Compute $\displaystyle \displaystyle \lim_{n\to\infty} \int_0^\infty \frac{\tan^2x}{(n+\tan^2x)(x^2+1)}dx $.
Let $\displaystyle \displaystyle I_n:= \int_0^{+\infty}\dfrac{\tan^2 x}{(n+\tan^2 x)(1+x^2)}dx$. The sequence $\displaystyle \left\{I_n\right\}_n$ is decreasing and positive so the limit exists.
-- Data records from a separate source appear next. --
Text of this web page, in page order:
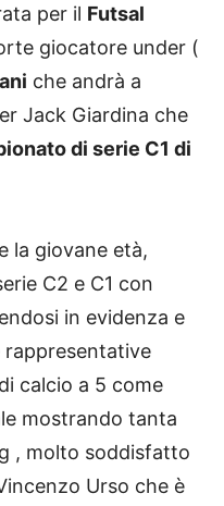
per il Futsal
giocatore under (
che andrà a
Jack Giardina che
di serie C1 di
la giovane età,
C2 e C1 con
in evidenza e
calcio a 5 come
mostrando tanta
, molto soddisfatto
Urso che è
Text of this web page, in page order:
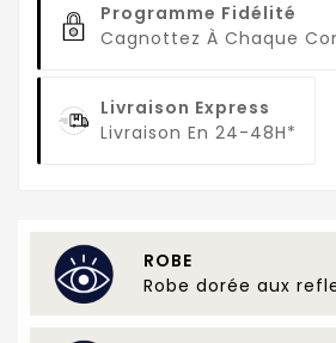
Programme Fidélité
Cagnottez À Chaque
Livraison Express
Livraison En 24-48H*
ROBE
Robe dorée aux
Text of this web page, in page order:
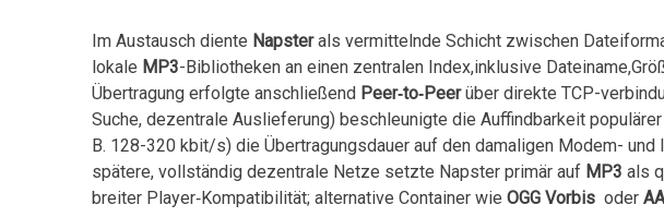
Im Austausch diente Napsterals⁢ vermittelnde Schicht zwischen
⁤lokale MP3-Bibliotheken​ an einen⁣ zentralen Index,inklusive
Übertragung erfolgte anschließend Peer‑to‑Peerüber direkte TCP-
Suche, ‌dezentrale Auslieferung) beschleunigte⁤ die Auffindbarkeit
B. 128-320 kbit/s) die Übertragungsdauer auf den damaligen Modem- und
spätere, vollständig dezentrale Netze setzte⁤ Napster primär auf MP3 als
breiter Player‑Kompatibilität; alternative Container ⁢wie OGG Vorbis ⁤ oder
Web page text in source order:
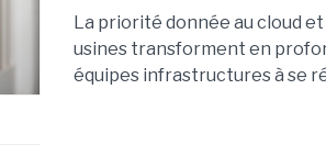
La priorité donnée au cloud
usines transforment en
équipes infrastructures à se
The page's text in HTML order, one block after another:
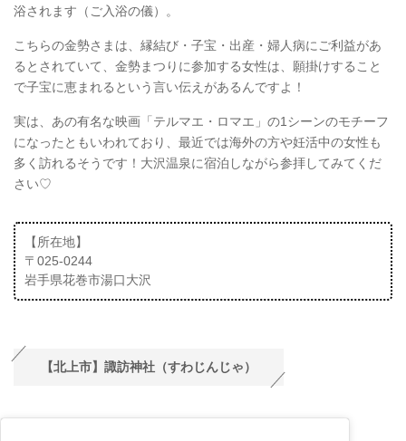
浴されます（ご入浴の儀）。
こちらの金勢さまは、縁結び・子宝・出産・婦人病にご利益があ
るとされていて、金勢まつりに参加する女性は、願掛けすること
で子宝に恵まれるという言い伝えがあるんですよ！
実は、あの有名な映画「テルマエ・ロマエ」の1シーンのモチーフ
になったともいわれており、最近では海外の方や妊活中の女性も
多く訪れるそうです！大沢温泉に宿泊しながら参拝してみてくだ
さい♡
【所在地】
〒025-0244
岩手県花巻市湯口大沢
【北上市】諏訪神社（すわじんじゃ）
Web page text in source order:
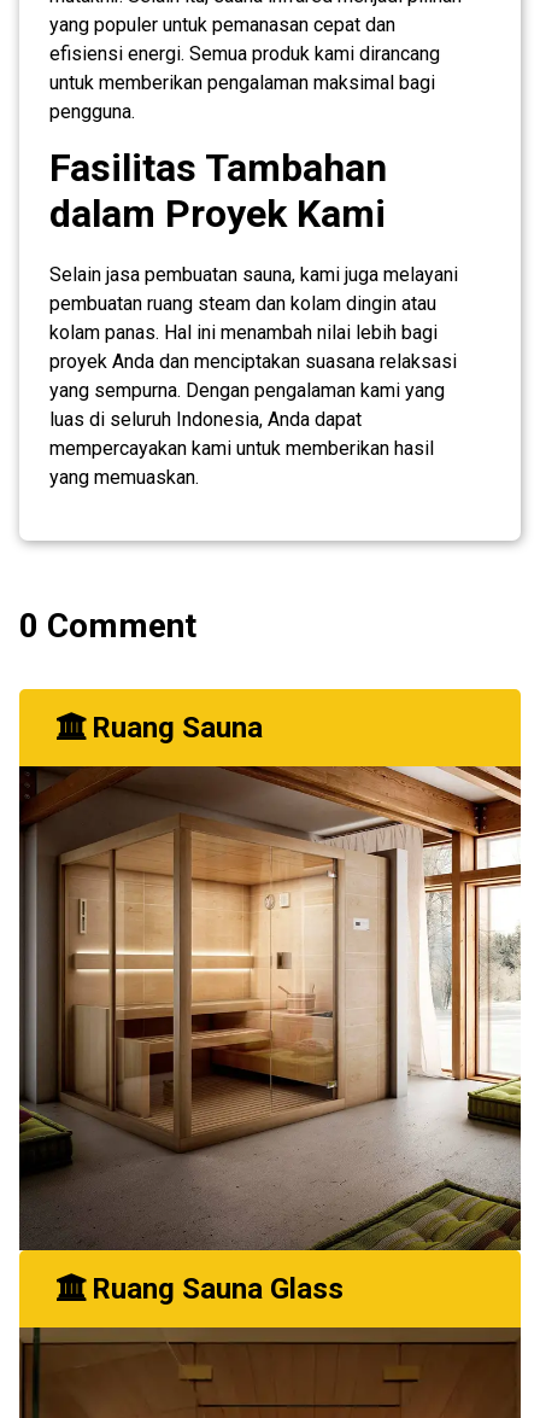
yang populer untuk pemanasan cepat dan
efisiensi energi. Semua produk kami dirancang
untuk memberikan pengalaman maksimal bagi
pengguna.
Fasilitas Tambahan
dalam Proyek Kami
Selain jasa pembuatan sauna, kami juga melayani
pembuatan ruang steam dan kolam dingin atau
kolam panas. Hal ini menambah nilai lebih bagi
proyek Anda dan menciptakan suasana relaksasi
yang sempurna. Dengan pengalaman kami yang
luas di seluruh Indonesia, Anda dapat
mempercayakan kami untuk memberikan hasil
yang memuaskan.
0 Comment
Ruang Sauna
Ruang Sauna Glass
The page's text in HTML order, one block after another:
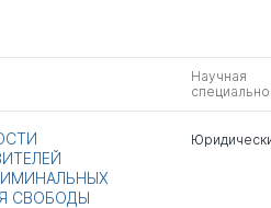
Научная
СВОБОДЫ
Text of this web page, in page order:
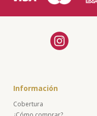
Información
Cobertura
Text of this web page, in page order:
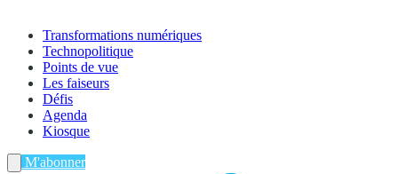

We have
$\displaystyle \displaystyle I_n = \int_0^{+\infty}\dfrac{\tan^2 x}{(n+\tan^2 x)(1+x^2)}dx
=\sum_{j=0}^{+\infty}\int_{j\pi}^{(j+1)\pi}\dfrac{ \tan^2 x}{(n+\tan^2 x)(1+x^2)}dx
$
and by the substitution $\displaystyle t=x-j\pi$ we get $\displaystyle \displaystyle I_n =\sum_{j=0}^{+\infty}\int_0^{\pi}\dfrac{\tan^2 t}{(n+\tan^2t)(1+(t+j\pi)^2)}dt$.
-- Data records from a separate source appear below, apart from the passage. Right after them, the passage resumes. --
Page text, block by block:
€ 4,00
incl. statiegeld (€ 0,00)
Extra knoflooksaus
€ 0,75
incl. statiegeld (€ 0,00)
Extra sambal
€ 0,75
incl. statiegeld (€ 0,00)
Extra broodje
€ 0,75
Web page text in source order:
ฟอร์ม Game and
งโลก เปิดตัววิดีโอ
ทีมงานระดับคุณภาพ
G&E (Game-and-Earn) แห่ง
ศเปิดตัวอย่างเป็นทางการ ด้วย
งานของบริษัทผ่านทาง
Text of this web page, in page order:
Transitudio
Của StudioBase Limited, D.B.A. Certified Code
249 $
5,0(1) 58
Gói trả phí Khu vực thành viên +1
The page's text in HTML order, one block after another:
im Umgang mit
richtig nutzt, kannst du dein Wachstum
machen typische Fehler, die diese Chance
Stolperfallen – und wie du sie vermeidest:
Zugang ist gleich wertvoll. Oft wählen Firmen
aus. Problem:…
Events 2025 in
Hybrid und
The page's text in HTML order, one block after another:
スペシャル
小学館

For all $\displaystyle j$ we have the inequality $\displaystyle \dfrac 1{1+((j+1)\pi)^2}\leq \dfrac 1{1+(t+j\pi)^2}\leq \dfrac 1{1+(j\pi)^2}$ hence $\displaystyle \displaystyle\int_0^{\pi}\dfrac{\tan^2 t}{n+\tan^2t}dt \sum_{j=0}^{+\infty}\dfrac 1{1+((j+1)\pi)^2}\leq I_n\leq \int_0^{\pi}\dfrac{\tan^2 t}{n+\tan^2t}dt \sum_{j=0}^{+\infty}\dfrac 1{1+(j\pi)^2}$.
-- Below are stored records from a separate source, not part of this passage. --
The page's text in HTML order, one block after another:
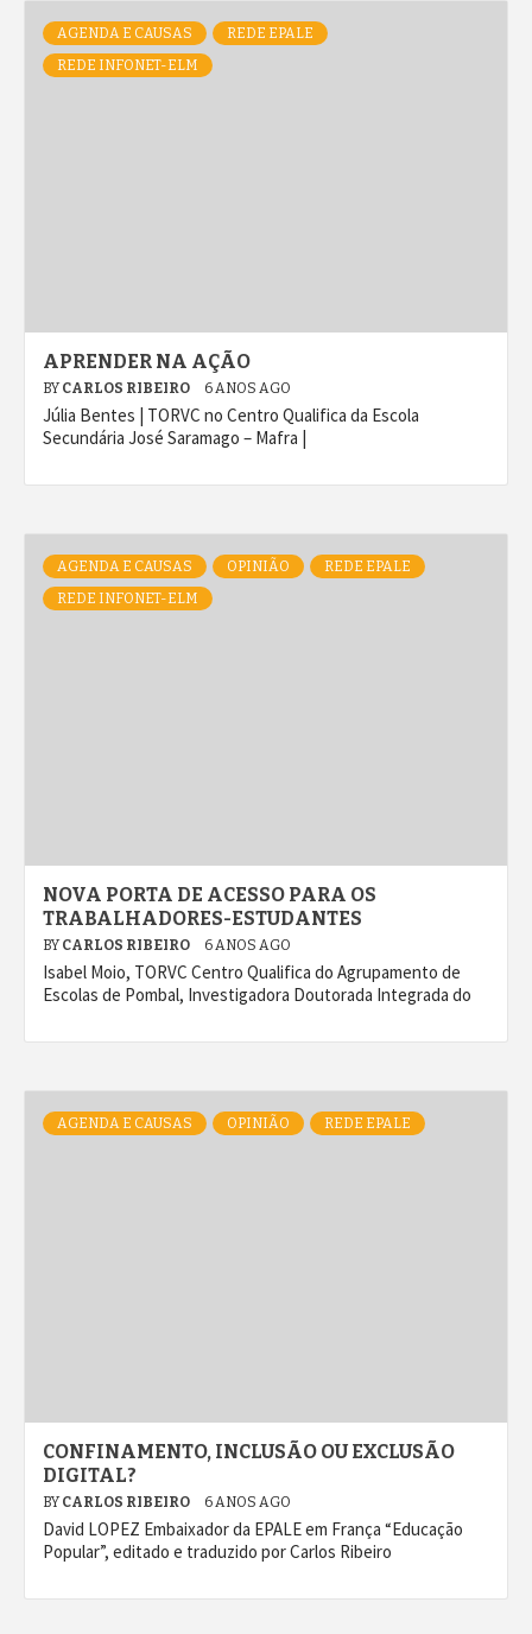
AGENDA E CAUSAS
REDE EPALE
REDE INFONET-ELM
APRENDER NA AÇÃO
BY CARLOS RIBEIRO 6 ANOS AGO
Júlia Bentes | TORVC no Centro Qualifica da Escola
Secundária José Saramago – Mafra |
AGENDA E CAUSAS OPINIÃO
REDE EPALE
REDE INFONET-ELM
NOVA PORTA DE ACESSO PARA OS
TRABALHADORES-ESTUDANTES
BY CARLOS RIBEIRO 6 ANOS AGO
Isabel Moio, TORVC Centro Qualifica do Agrupamento de
Escolas de Pombal, Investigadora Doutorada Integrada do
AGENDA E CAUSAS OPINIÃO REDE EPALE
CONFINAMENTO, INCLUSÃO OU EXCLUSÃO
DIGITAL?
BY CARLOS RIBEIRO 6 ANOS AGO
David LOPEZ Embaixador da EPALE em França “Educação
Popular”, editado e traduzido por Carlos Ribeiro

Now we try to compute $\displaystyle \displaystyle J_n :=\int_0^{\pi}\dfrac{\tan^2 t}{n+\tan^2t}dt = \int_0^{\frac{\pi}2}\dfrac{\tan^2 t}{n+\tan^2t}dt +\int_0^{\frac{\pi}2}\dfrac 1{n\tan^2t+1}dt$. By putting $\displaystyle x=\tan t$ we get
$\displaystyle \displaystyle J_n =\int_0^{+\infty}\dfrac{x^2}{(n+x^2)(1+x^2)}dx+\in t_0^{+\infty}\dfrac{1}{(nx^2+1)(1+x^2)}dx$. We can see that the two integrals are the same (by the substitution $\displaystyle y=\frac 1x$). So we only have to compute the first one.
We have $\displaystyle \displaystyle \dfrac{x^2}{(n+x^2)(1+x^2)}dx =\dfrac 1{n-1}\left(\dfrac n{n+x^2}-\dfrac 1{1+x^2}\right)$. Then $\displaystyle \displaystyle J_n =2\dfrac 1{n-1}\int_0^{+\infty}\dfrac {dt}{1+\left(\dfrac t{\sqrt n}\right)^2}-2\dfrac{\pi}{2(n-1)} =\dfrac{(\sqrt n-1)\pi}{n-1}$ and we conclude the limit we were looking for is $\displaystyle 0$.